Retype, without changes or pictures, only the lines that begin at the one containing "Give the centre" and end at the last line of the records that follow.

*Items listed in a dataset:*
= = = = =

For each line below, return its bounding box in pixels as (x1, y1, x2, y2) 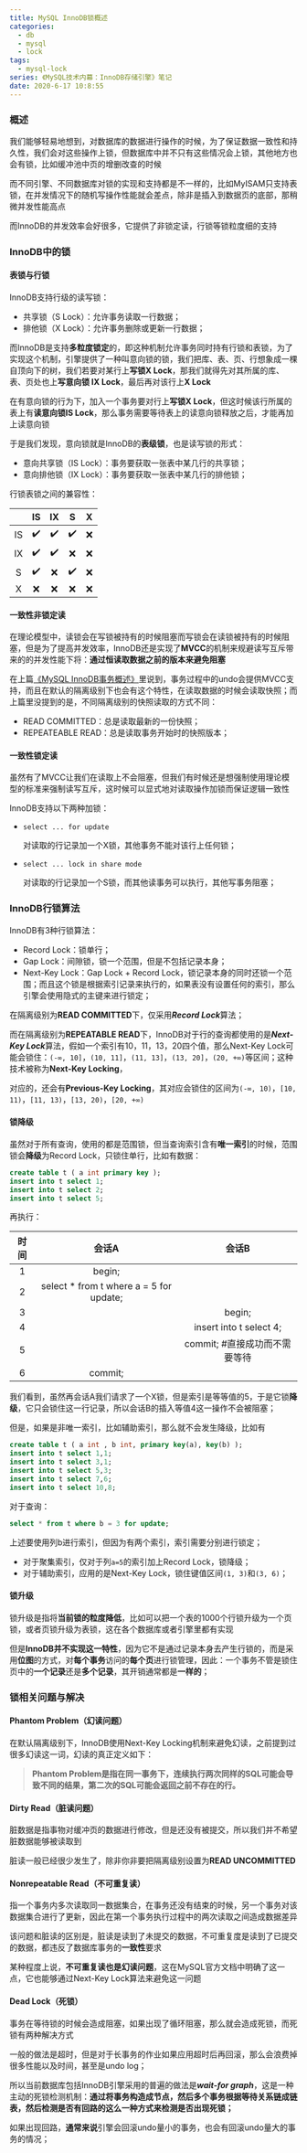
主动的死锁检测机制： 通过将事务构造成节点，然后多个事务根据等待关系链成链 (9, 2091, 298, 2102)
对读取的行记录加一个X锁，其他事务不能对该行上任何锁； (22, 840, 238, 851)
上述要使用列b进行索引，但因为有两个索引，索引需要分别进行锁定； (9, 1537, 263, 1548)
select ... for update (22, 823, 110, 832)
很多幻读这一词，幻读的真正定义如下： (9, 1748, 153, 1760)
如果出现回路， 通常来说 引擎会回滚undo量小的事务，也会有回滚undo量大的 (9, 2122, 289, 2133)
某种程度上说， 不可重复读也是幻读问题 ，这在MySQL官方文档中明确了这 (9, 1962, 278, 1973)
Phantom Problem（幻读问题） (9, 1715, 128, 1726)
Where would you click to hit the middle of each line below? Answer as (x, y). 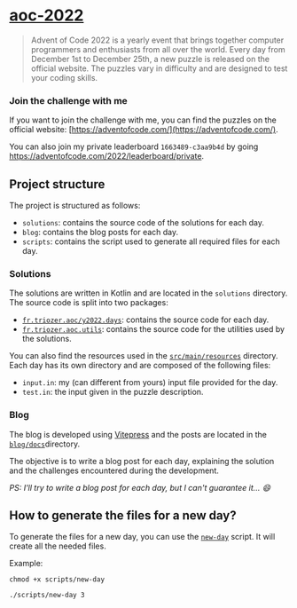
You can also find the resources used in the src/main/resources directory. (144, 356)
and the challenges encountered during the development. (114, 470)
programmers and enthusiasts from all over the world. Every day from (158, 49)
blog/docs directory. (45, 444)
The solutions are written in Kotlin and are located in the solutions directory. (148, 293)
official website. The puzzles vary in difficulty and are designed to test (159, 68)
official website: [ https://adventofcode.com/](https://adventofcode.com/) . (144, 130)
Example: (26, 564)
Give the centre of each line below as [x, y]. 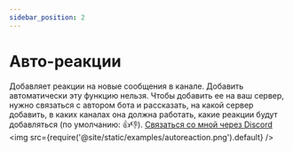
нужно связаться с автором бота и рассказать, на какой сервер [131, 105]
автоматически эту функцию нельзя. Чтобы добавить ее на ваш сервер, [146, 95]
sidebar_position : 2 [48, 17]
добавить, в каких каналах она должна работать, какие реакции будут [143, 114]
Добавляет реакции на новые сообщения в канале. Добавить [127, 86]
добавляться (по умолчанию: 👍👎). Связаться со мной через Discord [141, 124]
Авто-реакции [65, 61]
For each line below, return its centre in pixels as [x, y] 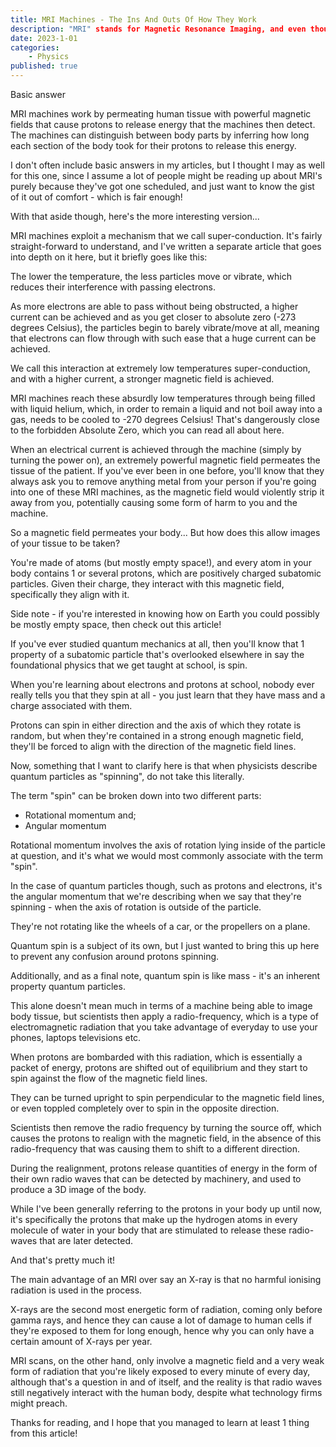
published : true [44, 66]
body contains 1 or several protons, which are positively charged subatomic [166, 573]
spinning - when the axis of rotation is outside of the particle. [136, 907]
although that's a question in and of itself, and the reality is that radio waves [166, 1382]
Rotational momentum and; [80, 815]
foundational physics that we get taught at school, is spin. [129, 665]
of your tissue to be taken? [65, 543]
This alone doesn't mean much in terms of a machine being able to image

= = = = =

*EXERCISE RESPONSE:*
Give the centre of each line below as [x, y]. 
нужно связаться с автором бота и рассказать, на какой сервер [131, 105]
автоматически эту функцию нельзя. Чтобы добавить ее на ваш сервер, [146, 95]
sidebar_position : 2 [48, 17]
добавить, в каких каналах она должна работать, какие реакции будут [143, 114]
Добавляет реакции на новые сообщения в канале. Добавить [127, 86]
добавляться (по умолчанию: 👍👎). Связаться со мной через Discord [141, 124]
Авто-реакции [65, 61]
For each line below, return its centre in pixels as [x, y] 
published : true [44, 66]
body contains 1 or several protons, which are positively charged subatomic [166, 573]
spinning - when the axis of rotation is outside of the particle. [136, 907]
although that's a question in and of itself, and the reality is that radio waves [166, 1382]
Rotational momentum and; [80, 815]
foundational physics that we get taught at school, is spin. [129, 665]
of your tissue to be taken? [65, 543]
This alone doesn't mean much in terms of a machine being able to image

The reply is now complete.